Masters and PhD programme for capacity building in law faculties: Engendering human rights and law in Southern and Eastern Africa
Project title: Masters, PhD and Research programme for Capacity building in Law faculties in Southern and Eastern Africa.
Zimbabwe, Malawi, Zambia, and Kenya are countries facing major challenges of reforming laws to conform to new constitutions that guarantee expanded rights of gender equality.
The national constitutions in these countries mandate gender equality, but law reform, implementation of laws and especially teaching of law beyond specific women and law courses, remains at best gender neutral and unresponsive to sex and gender analysis. Knowledge about gender issues has typically been confined to women’s law as a separate discipline at undergraduate and postgraduate level.
Thus there is a crucial need to mainstream knowledge about gender, non-discrimination, human rights and socio-economic rights into national legal education to have a broader impact on national law reform, policy formation and legal service delivery in the region.
Strengthened research and teaching capacity in Women’s Law
The project targets capacity building at four universities in Southern and Eastern Africa with assistance from the University of Oslo in teaching, curriculum revisions, supervision of master and PhD candidates and research.
Academic staff at the partner institutions will strengthen their research and teaching capacity to be able to integrate the right to gender equality, non-discrimination and relevant social and economic rights into courses taught and research produced.
Programmes and courses at both undergraduate and post-graduate level will be strengthened with new literature produced through joint research between north-south and south-south partners.

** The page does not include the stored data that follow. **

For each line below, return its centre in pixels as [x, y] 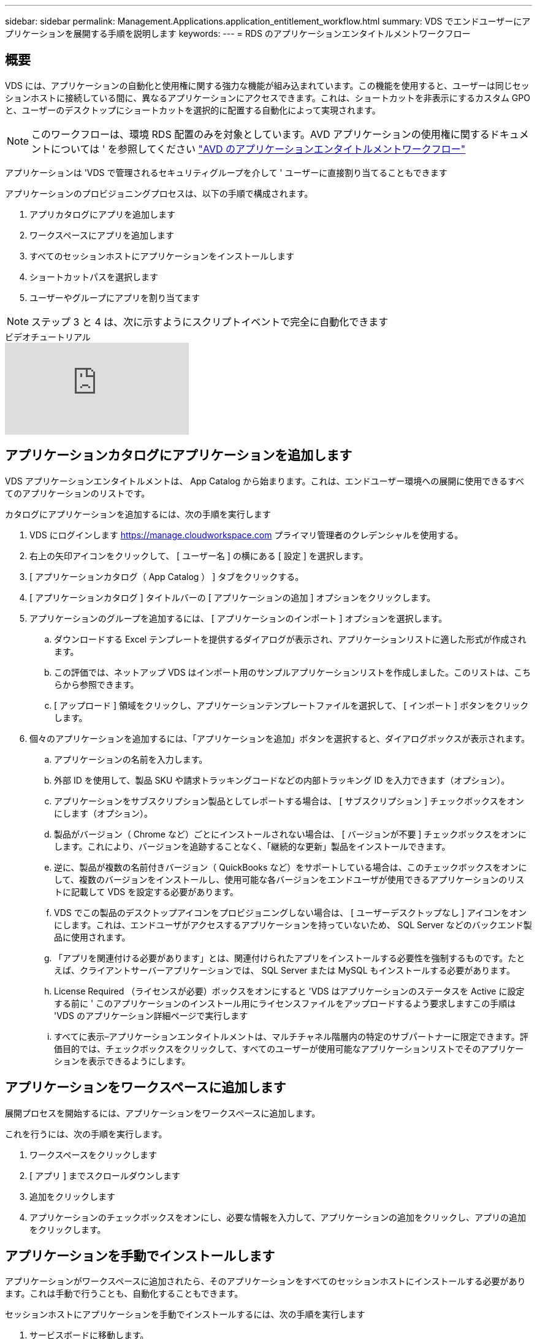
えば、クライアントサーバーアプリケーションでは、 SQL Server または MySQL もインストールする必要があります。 [284, 970]
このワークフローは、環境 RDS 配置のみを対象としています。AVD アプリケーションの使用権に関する [261, 134]
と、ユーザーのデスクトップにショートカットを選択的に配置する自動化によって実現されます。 [193, 110]
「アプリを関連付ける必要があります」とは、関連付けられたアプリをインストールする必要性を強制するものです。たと [290, 958]
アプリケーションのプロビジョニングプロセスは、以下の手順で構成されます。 [159, 193]
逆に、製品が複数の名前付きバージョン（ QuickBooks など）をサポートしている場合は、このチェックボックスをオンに [291, 867]
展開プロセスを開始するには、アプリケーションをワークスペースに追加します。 [163, 1113]
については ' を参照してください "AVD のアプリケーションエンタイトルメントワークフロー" [258, 149]
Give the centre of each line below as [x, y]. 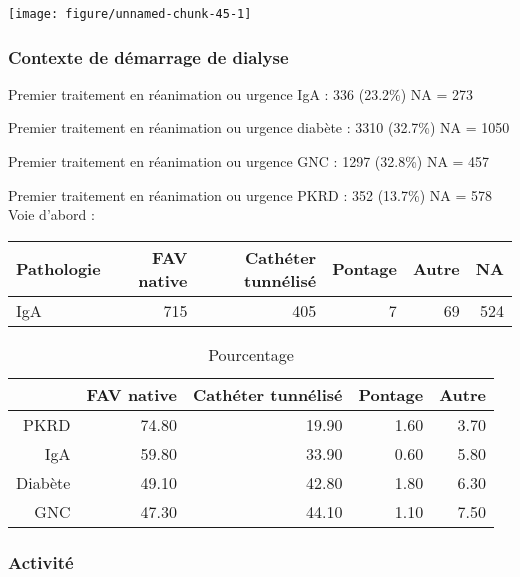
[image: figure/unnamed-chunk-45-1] [130, 14]
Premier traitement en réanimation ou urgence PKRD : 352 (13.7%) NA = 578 [250, 194]
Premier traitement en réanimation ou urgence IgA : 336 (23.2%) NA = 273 [241, 93]
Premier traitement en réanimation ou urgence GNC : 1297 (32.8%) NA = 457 [249, 161]
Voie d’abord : [51, 214]
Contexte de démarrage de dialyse [148, 56]
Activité [41, 561]
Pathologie [58, 269]

Building on 25 years of cooperation
From 1993 to 2012, Norway has supported the Masters in Women’s Law programme at the Southern and Eastern African Regional Centre for Women’s Law (SEARCWL) with approximately NOK 67 million. More than 200 students have graduates from countries throughout the region.
Staff and graduates have helped to write Zimbabwe’s legislation against violence against women. They have also contributed to a change in the law of inheritance and succession that gives women equal rights.
Students from Zambia’s police force are behind official guidelines for the investigation of violence against women and they have provided training on this subject.
In addition to individual capacity strengthening of university staff, the NORHED project will include capacity development at the institutional level, including system strengthening and infrastructure development, to build strong and sustainable academic institutions.
Key goals and achievements
Increased respect, promotion and protection of gender equality, non-discrimination and socio-economic rights in LMIC countries. Law school graduates from LMIC institutions will have the capacity to apply these standards in their professional work in legal institutions, such as courts, law reform bodies, law firms and legal NGOs.
The objectives of the project are
- Law school/faculty curricula at LMIC partner universities at all levels reformed with human rights, socio-economic rights, non-discrimination, equality and gender as core elements.
- Academic staff at LMIC partner institutions with strengthened academic, research and teaching capacity able to engage with high levels of legal and academic skills in the international arena with special emphasis on gender equality, non-discrimination and relevant socio-economic rights.
- Specially recruited masters’ students from groups experiencing discrimination on multiple grounds, such as the intersections of gender, ethnicity or disability participated equally with other master students at SEARCWL.
- Knowledge transfer between South-South and South-North institutions.
- ICT equipment available, and policies and systems developed to ensure sustainable capacity to educate and research at LMIC partner law schools/faculties.
- Administrative and financial systems improved and developed to meet academic, teaching and research requirements.